How do you feel more connected?
Hello friends,
The other day I was out and about and saw doctors John and Julie Gottman of the Gottman Institute. Although this was not the first time I have seen them, I am still star struck in their presence. The Gottmans are world-renowned for their research on love, relationships and predictors of divorce. Seeing them made me think about all that I have learned from their work. If there was one concept from their research that I would have the biggest impact on the quality of our relationships, I think it would be bids for connection.
What are bids for connection?
Bids are ways we reach out to another person to let them into our world. These are often small gestures that can be verbal or nonverbal. These can be a simple as a heavy sigh or asking “how’d you sleep last night?” When one person makes a bid the response of the other person will either lead towards connection (turning toward) or disconnection (turning away). When people turn towards each other that connection builds trust and intimacy. Turning away can make people feel deeply alone in their relationship.
Where do bids go wrong?
Bids can go wrong on both the initiating and receiving ends of the interaction.
Making bid: The person could be unclear, weak, or critical. An unclear or critical bid will likely lead to the other person missing or dismissing the overture. The person making the bid might not even realize they were wanting connection, yet they feel ignored or annoyed and when the other person doesn’t respond.
Weak bid: “It’s nice outside.”
Strong bid: “It’s such a nice night out, wanna go for a walk?”

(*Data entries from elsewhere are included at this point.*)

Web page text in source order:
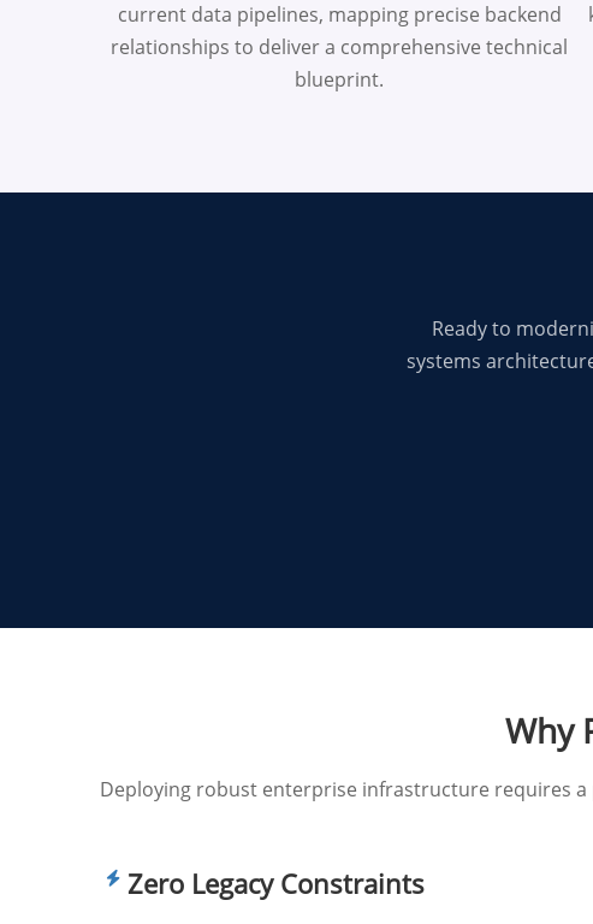
current data pipelines, mapping precise backend
relationships to deliver a comprehensive technical
blueprint.
Ready to
systems
Why
Deploying robust enterprise infrastructure requires
Zero Legacy Constraints

Weak bid: “Lisa and her wife have a date night every week”.
Strong bid: “Did you know that Lisa and her wife have a date night every week? I think it would be fun and helpful to designate a date night. Would you want to do that?”
Receiving end: The receiver of a bid has three options for responding: no response (turning away), negative (turning away), positive (turning toward).
Example: Your sweetie starts telling you about an article they read.
No response: You pretend you didn’t hear them and go about what you’re doing. Or you keep scrolling on your phone, nod and say “uh huh”.
Negative response: “Can’t you see I’m busy?” Or “Why would you think I would be interested in that?”
Positive response: “Follow me to the kitchen so I can continue making dinner and also hear about this article.” Or “What interested you in this article? What did I miss?”
Why are bids so important?
Bids are the building blocks of connection. They fill up your love account (another Gottman gem). When bids go unnoticed or ignored it causes relationship injuries that build up to be death by 1000 paper cuts. It hurts to be rejected and eventually people stop reaching out because they don’t want to be hurt anymore.
As a member of the Relationship Space community and a Connection Section reader, you are striving for more loving, honest, and authentic relationships. The more we learn and understand about bids the braver and clearer our bids become. The more we slow down and pay attention, the more thoughtful and curious our responses can be.